For Foster Akugri, founder of Hacklab Foundation, a Ghana-headquartered not-for-profit organisation focused on preparing young people for future jobs, he realised that hackathons were also helping participants upskill quickly. While the annual hackathons aren’t necessarily a training ground, Akugri explained that Hacklab organises some training for the participants after the theme of the hackathon is introduced. The intending participants are exposed to resource materials about a new trend or technology, this helps the participants upskill to compete for the coveted cash prize of $10,000–$20,000 with additional benefits. 

“This year’s theme is edge computing, so we’ve started engaging edge computing leading technology firms like in Nvidia and Intel,” Akugri says. “What we do is that beyond asking these firms for financial support, we create workshops to teach participants on the fundamentals of the technologies we are focusing on.”

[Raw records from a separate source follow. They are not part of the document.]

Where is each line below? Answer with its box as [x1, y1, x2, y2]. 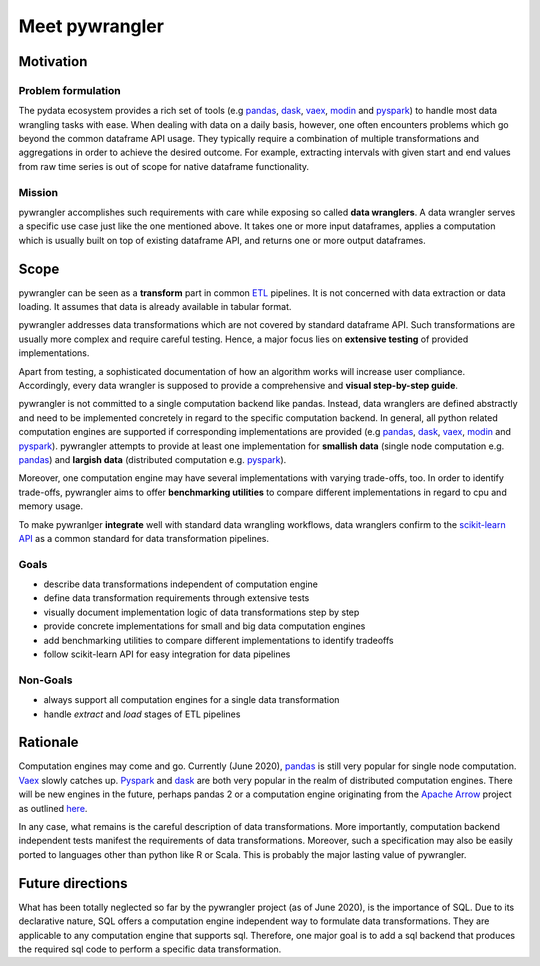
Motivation [18, 53, 88, 70]
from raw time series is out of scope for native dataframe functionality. [18, 160, 310, 172]
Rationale [18, 734, 79, 751]
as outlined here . [18, 802, 88, 814]
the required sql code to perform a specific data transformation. [18, 943, 282, 955]
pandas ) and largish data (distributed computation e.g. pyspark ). [18, 454, 287, 465]
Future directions [18, 875, 128, 892]
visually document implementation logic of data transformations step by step [43, 606, 360, 618]
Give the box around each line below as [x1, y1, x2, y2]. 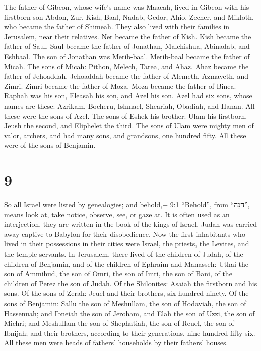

The partner companies also give users free access to paid tools for a short duration to practise.

Since 2015, the different hackathons have covered topics such as artificial intelligence, Blockchain and eCommerce. Over the span of 8 Hackathons there’s been over 300 job placements and 9 companies started, an indication of the program’s impact.

“Some of the partner firms like Stanbic Bank and Vodafone are recruiting not less than 15 people every year from our Hackathons,” Akugri added, emphasising the relevance of the Hackathon in upskilling these talents and getting them jobs.

Globally, the demand for talent outstrips supply and Africa is no exception. There are just 83,000 software developers in Nigeria. Compare that to California, which has 630,000, out of a total population of 39 million. 

Building enough tech talents for the continent will require the combined efforts of different players. African companies can also do their bit by upskilling their staff, enabling them to move departments, championing documentation processes that help new employees to settle seamlessly into their roles, and offering fine working conditions that motivate even people outside tech, who are willing and ambitious, to transition into the industry.

As the cab trip with Joseph comes to an end, he asks if moving to Lagos could offer him a better chance. He still hopes to secure a well paying job. I share a few thoughts, alight and slowly walk away, thinking about how there are others like Joseph out there.

*Name changed to protect source’s identity.